Technically, KCR is right. A government order famously called GO 610 had in 1985 identified that 59,000 employees belonging to regions outside Telangana had taken jobs that should have come to people of Telangana. They were to be sent back.
The perception that jobs that should have come to locals have been taken away by 'outsiders' has been one of the main grouses of people who were fighting for a separate Telangana state. They believe as on today at least 1.5 lakh locals have been denied jobs that have been taken away by 'outsiders'.
After GO 610, the Girlani Committee had in 2005 specified criterion on the basis of local and non-local would be defined.
Government employees from outside Telangana but living here have been worried about being asked to go back once the state is divided. KCR's statement sharpens the 'us versus them' perception, putting people of the two regions in adversarial positions.

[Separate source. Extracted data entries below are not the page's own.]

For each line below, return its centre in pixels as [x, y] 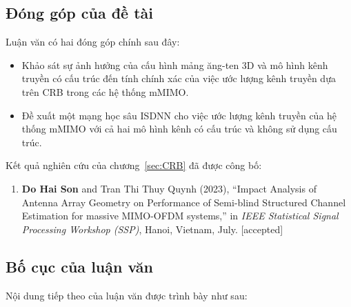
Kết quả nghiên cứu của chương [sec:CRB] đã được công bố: [134, 165]
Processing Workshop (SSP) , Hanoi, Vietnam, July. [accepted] [152, 229]
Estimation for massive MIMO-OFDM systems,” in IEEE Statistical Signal [180, 216]
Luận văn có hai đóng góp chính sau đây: [93, 42]
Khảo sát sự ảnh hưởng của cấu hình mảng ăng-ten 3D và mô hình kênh [175, 65]
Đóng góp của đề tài [80, 13]
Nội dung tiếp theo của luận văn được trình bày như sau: [127, 295]
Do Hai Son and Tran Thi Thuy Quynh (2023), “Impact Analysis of [169, 188]
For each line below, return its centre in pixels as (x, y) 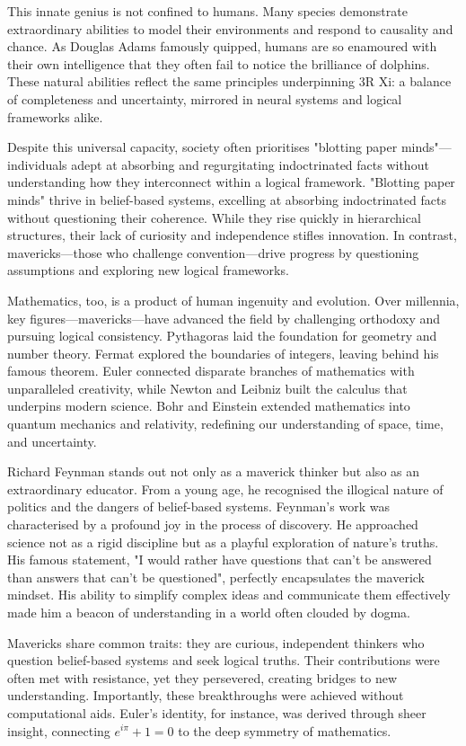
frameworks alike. (55, 116)
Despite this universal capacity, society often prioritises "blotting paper (202, 147)
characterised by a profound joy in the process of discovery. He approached (213, 524)
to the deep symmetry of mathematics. (285, 730)
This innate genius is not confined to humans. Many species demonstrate (207, 11)
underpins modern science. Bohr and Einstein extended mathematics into (209, 406)
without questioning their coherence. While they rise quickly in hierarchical (214, 217)
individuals (37, 164)
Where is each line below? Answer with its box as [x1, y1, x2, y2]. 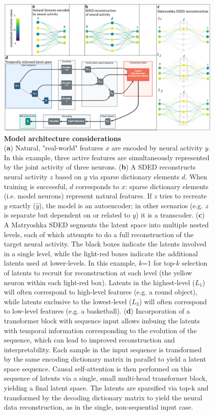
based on [55, 171, 82, 181]
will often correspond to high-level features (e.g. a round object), [4, 287, 197, 297]
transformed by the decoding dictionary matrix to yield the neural [4, 392, 202, 402]
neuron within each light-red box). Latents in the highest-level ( [4, 277, 195, 287]
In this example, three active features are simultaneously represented [4, 152, 210, 162]
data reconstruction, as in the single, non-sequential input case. [4, 402, 193, 412]
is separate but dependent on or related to [4, 210, 130, 220]
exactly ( [9, 200, 36, 210]
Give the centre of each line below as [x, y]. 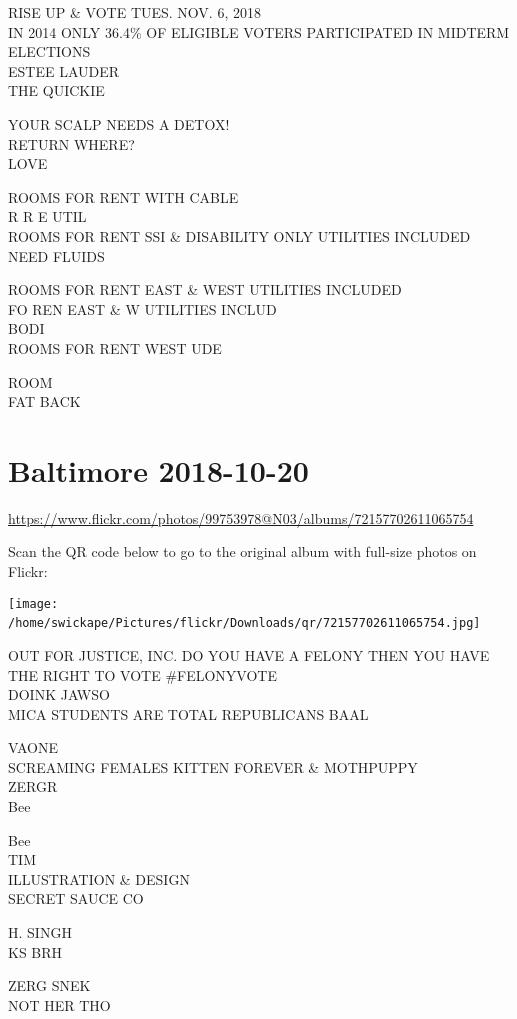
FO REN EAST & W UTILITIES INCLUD [142, 308]
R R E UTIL [47, 216]
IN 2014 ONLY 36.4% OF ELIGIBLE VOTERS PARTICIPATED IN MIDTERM [259, 31]
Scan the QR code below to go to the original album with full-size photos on [242, 551]
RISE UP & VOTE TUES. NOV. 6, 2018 [134, 12]
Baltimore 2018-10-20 [158, 469]
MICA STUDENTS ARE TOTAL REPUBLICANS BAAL [188, 713]
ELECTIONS [49, 51]
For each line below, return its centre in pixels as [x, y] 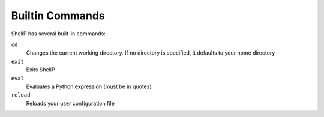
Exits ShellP [40, 70]
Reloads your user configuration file [70, 103]
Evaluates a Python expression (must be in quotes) [89, 86]
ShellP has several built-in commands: [58, 34]
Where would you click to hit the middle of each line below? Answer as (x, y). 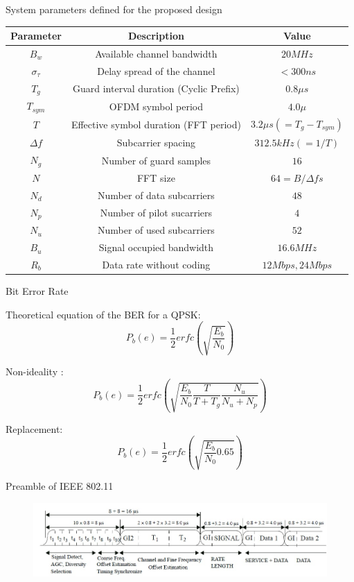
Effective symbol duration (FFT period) (156, 125)
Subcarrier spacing (156, 143)
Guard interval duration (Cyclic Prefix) (156, 88)
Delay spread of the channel (156, 70)
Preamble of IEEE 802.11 (60, 486)
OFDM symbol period (156, 106)
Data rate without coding (156, 264)
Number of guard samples (156, 160)

Devi Prasad of the Telangana Non-Gazetted Officers Association says they are not demanding that non-locals must be sent back. "Our fight was against the government for a separate state. The fight is not between us as people," he says.
The decision on Telangana has triggered protests in the two other regions of the state - collectively known as Seemandhra - where people favour a united Andhra Pradesh. They fear that a split will leave them with much less access to resources and opportunities.
Many people from these regions work and live in the capital city of Hyderabad, which, under the formula suggested by the Congress will be a common capital for ten years and then will be part of the new Telangana state, while the other state will have to look for its own capital city.
The raison de etre of Mr Rao's party was to ensure that a separate Telangana state be carved out of Andhra Pradesh. He has been the face of the Telangana movement in recent years; his hungerstrike in 2009 for the cause triggered a resurrection of the demand in the shape of violent protests and demonstrations that forced the Centre to promise a new state.
So while his party holds only 17 of the 119 Assembly seats from the Telangana region in the current Andhra Pradesh Assembly, KCR expects to be at the forefront of political activity and government formation when a new state is created.
The Congress has made overtures suggesting that he merge his party with it; a suggestion that KCR, since Monday's announcement, repeatedly pushed aside to be considered later.